Service History
Stag was converted from a tanker to a water distilling ship by the Tampa Shipbuilding Company in Tampa, Florida from 1 March through late July. Redesignated as USS Stag (AW-1) (date unknown), she held sea trials and shakedown off Galveston, Texas on 7 August. Twenty days later, she got underway for the Panama Canal. On 13 September, Stag stood out of the canal and proceeded independently to New Guinea. The 32-day cruise proved uneventful, and the tanker dropped anchor in Finschhafen, New Guinea, on 15 October only to receive orders to move to Hollandia that day. She arrived at Humboldt Bay on 18 October and was assigned to Service Squadron 9, Service Force, 7th Fleet. From 19 October through 21 November, she supplied fresh water to fleet units and merchantmen.
Stag sailed for the Philippines with a convoy on 22 November and arrived in San Pedro Bay, Leyte, six days later. She shuttled between there, Lingayen, Subic Bay, Mindoro, and Manila until mid-May 1945, supplying water to fleet units. On 16 May, she sailed for Morotai, Netherlands East Indies, and supplied water to units there for two months before returning to the Philippines.

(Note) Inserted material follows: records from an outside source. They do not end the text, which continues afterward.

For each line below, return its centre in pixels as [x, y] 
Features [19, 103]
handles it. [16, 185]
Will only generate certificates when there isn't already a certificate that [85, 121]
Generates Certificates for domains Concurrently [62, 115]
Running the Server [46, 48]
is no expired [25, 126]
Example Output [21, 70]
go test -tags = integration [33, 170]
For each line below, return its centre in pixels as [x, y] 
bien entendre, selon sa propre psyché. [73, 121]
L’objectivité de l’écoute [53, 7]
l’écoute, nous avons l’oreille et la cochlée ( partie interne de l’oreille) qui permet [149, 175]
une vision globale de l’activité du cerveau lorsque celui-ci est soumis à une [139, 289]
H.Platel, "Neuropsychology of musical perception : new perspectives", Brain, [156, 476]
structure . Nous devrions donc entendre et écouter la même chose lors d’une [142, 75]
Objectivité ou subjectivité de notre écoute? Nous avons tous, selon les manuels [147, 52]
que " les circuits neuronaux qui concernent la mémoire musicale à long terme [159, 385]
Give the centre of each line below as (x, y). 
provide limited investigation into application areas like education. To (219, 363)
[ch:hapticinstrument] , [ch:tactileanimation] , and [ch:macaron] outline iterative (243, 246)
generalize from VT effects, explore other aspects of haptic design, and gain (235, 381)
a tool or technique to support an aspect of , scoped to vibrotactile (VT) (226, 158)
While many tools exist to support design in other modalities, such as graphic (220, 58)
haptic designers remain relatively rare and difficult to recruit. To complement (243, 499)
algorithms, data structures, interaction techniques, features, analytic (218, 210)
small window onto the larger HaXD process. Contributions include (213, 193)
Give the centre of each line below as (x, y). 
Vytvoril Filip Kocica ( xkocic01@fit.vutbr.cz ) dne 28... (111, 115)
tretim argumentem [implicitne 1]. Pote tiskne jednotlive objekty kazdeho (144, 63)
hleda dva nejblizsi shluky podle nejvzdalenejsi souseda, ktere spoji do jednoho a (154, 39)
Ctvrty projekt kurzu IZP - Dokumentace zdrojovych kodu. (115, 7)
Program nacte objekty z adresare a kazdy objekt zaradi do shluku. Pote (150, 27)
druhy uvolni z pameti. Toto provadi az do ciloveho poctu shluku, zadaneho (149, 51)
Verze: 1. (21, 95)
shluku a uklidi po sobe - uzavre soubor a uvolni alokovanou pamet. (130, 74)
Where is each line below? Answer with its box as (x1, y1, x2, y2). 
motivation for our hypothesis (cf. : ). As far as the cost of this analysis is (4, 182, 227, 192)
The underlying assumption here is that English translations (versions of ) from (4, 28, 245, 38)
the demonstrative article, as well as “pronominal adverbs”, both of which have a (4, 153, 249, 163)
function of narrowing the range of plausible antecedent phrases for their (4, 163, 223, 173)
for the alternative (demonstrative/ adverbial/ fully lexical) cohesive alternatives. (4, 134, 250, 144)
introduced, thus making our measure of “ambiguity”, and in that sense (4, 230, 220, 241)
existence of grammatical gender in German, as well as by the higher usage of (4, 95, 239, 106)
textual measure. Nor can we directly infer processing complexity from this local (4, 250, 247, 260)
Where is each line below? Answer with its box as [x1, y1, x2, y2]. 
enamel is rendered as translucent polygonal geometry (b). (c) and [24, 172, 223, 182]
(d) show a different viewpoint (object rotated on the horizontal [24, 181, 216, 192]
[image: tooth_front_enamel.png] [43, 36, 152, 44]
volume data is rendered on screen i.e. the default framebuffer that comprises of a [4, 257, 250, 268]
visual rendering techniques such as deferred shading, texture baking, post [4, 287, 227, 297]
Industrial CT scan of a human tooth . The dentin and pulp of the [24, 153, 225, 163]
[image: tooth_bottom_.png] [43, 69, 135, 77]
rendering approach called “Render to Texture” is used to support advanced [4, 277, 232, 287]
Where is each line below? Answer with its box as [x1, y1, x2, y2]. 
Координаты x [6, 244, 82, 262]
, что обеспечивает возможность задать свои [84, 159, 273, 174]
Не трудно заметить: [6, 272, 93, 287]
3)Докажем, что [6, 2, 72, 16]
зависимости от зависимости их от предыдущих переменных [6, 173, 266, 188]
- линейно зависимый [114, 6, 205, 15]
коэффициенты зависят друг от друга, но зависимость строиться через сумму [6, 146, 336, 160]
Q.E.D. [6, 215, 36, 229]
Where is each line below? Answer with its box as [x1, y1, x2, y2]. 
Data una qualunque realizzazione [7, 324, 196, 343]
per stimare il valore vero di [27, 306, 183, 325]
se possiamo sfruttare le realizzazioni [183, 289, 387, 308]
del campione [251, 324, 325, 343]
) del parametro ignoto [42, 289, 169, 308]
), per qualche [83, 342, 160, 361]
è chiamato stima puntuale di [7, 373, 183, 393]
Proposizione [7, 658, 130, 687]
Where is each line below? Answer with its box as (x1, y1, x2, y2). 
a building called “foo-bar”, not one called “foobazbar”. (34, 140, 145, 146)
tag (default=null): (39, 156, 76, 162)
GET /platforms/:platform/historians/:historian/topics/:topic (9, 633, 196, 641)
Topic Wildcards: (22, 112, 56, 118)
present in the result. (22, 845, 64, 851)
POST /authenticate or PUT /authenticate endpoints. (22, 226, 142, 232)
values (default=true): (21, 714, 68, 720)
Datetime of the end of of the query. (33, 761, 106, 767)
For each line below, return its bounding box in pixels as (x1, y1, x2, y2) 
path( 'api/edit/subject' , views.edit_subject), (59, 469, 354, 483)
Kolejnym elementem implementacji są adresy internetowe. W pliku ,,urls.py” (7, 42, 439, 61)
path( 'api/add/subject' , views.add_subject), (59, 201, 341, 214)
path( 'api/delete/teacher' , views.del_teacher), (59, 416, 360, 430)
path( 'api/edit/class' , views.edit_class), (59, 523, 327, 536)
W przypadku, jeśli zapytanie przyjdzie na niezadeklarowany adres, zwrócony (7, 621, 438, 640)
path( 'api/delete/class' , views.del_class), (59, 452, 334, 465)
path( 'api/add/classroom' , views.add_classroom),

She continued operating in that archipelago until the end of the year when she was ordered to return, via Pearl Harbor and San Diego, California, to the East Coast.
Stag reported to the Commander, Atlantic Fleet, at Norfolk, Virginia on 25 February 1946 for duty and to the 5th Naval District on 5 March for disposal. She was decommissioned at Norfolk on 30 April and was struck from the Naval Vessel Register on 8 May 1946. Transferred to the Maritime Commission for lay up in the National Defense Reserve Fleet at James River, Fort Eustis, Virginia and renamed SS Norman O. Pedrick, the ship was ultimately scrapped in 1970 at Burriana, Spain.